Regarding the current conflict in Uttar Pradesh, there is no justice in forcing farmers to sell land at Rs 850/sq.m. and allowing a private contractor to make Rs 30,000/sq.m. This is outright loot—another 2G in the making. The protesting farmers insist they had no idea that their lands were being used to build townships—an enterprise that could easily have been conducted in non-fertile, degraded lands elsewhere, and not alongside the Yamuna.

Equally pertinent is the traditional farmer wisdom that land alone protects the family from starvation. Compensation disappears easily in fixing the roof, paying engineering college fees, or getting a daughter married. Worse, as most village land is the joint property of an extended family, the division of monetary compensation leaves them with nothing.

The silver lining in the high drama at Bhatta-Parsaul, Greater Noida, was Ms Mayawati’s agility in disproving Amethi MP Rahul Gandhi’s allegation before the Prime Minister that 74 persons had been burnt alive in 70-feet-wide ash mounds, women raped, and houses set on fire by the UP Police.

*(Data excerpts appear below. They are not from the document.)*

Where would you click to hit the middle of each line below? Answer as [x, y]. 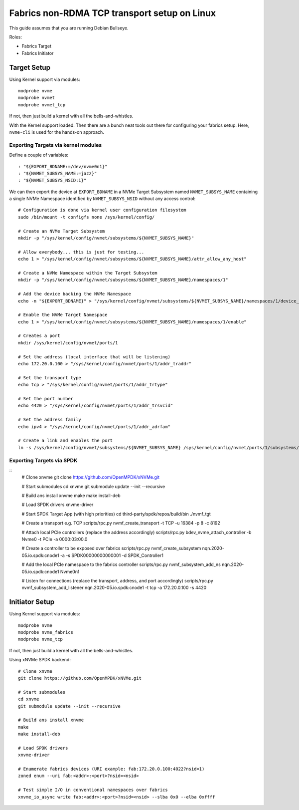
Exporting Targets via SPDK [43, 460]
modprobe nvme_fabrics [46, 632]
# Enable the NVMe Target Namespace [63, 315]
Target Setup [30, 67]
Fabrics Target [37, 46]
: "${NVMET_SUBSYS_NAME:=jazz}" [58, 173]
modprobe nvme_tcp [41, 639]
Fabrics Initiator [38, 53]

The UP Chief Minister called the Central Forensic Science Laboratory to take samples for testing; the media rushed to the affected village but could not substantiate the story. Soon the CFSL said the ash was burnt cowdung—no bones, no explosives! A red-faced Congress had to deny the scandal as a media ‘misquote’ two days later, but by then the PM-in-waiting had nixed his claim to the august office. Dr Manmohan Singh must be enjoying a quiet laugh.